Please return only the lines from the one holding "still active. (14, 129, 51, 138)" through the one holding "Where would you", exactly as they appear in the records below, both ends included.
BEGIN Data provided
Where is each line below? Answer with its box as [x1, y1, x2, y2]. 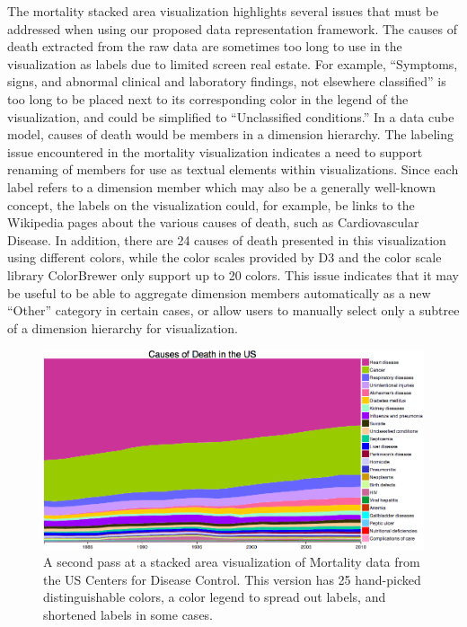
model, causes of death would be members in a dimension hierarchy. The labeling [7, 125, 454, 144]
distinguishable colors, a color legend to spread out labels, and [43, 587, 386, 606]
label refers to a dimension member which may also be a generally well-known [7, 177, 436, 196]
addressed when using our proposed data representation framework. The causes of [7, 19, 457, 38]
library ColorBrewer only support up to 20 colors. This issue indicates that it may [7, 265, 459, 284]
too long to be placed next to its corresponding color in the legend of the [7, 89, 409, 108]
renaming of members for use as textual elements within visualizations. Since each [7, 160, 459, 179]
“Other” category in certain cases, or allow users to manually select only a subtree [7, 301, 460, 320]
END Data provided
BEGIN Data provided
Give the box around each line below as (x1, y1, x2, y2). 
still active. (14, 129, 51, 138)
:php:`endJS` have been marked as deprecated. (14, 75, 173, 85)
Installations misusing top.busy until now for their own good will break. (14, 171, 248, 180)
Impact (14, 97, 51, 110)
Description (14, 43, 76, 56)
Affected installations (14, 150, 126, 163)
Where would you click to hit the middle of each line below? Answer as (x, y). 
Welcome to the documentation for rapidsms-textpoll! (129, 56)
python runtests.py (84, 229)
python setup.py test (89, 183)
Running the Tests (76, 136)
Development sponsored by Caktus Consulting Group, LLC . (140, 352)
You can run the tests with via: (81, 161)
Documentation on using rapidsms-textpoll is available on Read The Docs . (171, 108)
END Data provided
BEGIN Data provided
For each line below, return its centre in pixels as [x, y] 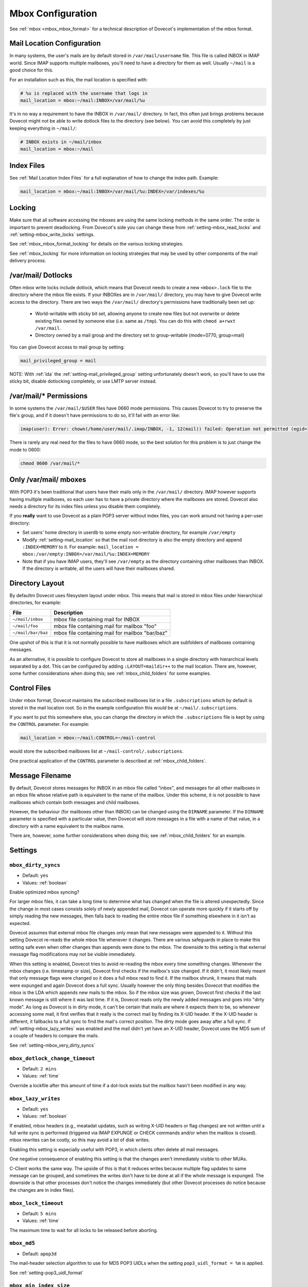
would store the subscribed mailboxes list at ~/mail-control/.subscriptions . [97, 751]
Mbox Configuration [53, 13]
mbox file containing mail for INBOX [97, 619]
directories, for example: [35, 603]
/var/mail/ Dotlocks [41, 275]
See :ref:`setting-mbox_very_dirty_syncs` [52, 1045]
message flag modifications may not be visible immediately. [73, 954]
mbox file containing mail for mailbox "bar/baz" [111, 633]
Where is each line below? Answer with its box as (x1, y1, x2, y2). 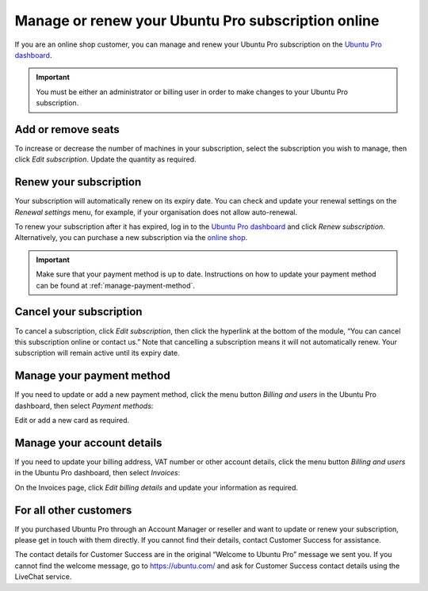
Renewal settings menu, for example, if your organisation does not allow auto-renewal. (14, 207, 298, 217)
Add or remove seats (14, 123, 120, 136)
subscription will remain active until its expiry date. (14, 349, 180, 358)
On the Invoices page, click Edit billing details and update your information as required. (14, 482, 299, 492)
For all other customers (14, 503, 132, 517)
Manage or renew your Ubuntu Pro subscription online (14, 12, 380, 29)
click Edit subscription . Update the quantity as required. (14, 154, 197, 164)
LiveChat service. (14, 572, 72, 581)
END Data provided
Response area>
still active. (14, 129, 51, 138)
:php:`endJS` have been marked as deprecated. (14, 75, 173, 85)
Installations misusing top.busy until now for their own good will break. (14, 171, 248, 180)
Impact (14, 97, 51, 110)
Description (14, 43, 76, 56)
Affected installations (14, 150, 126, 163)
Where would you click to hit the middle of each line below? Answer as (x, y). 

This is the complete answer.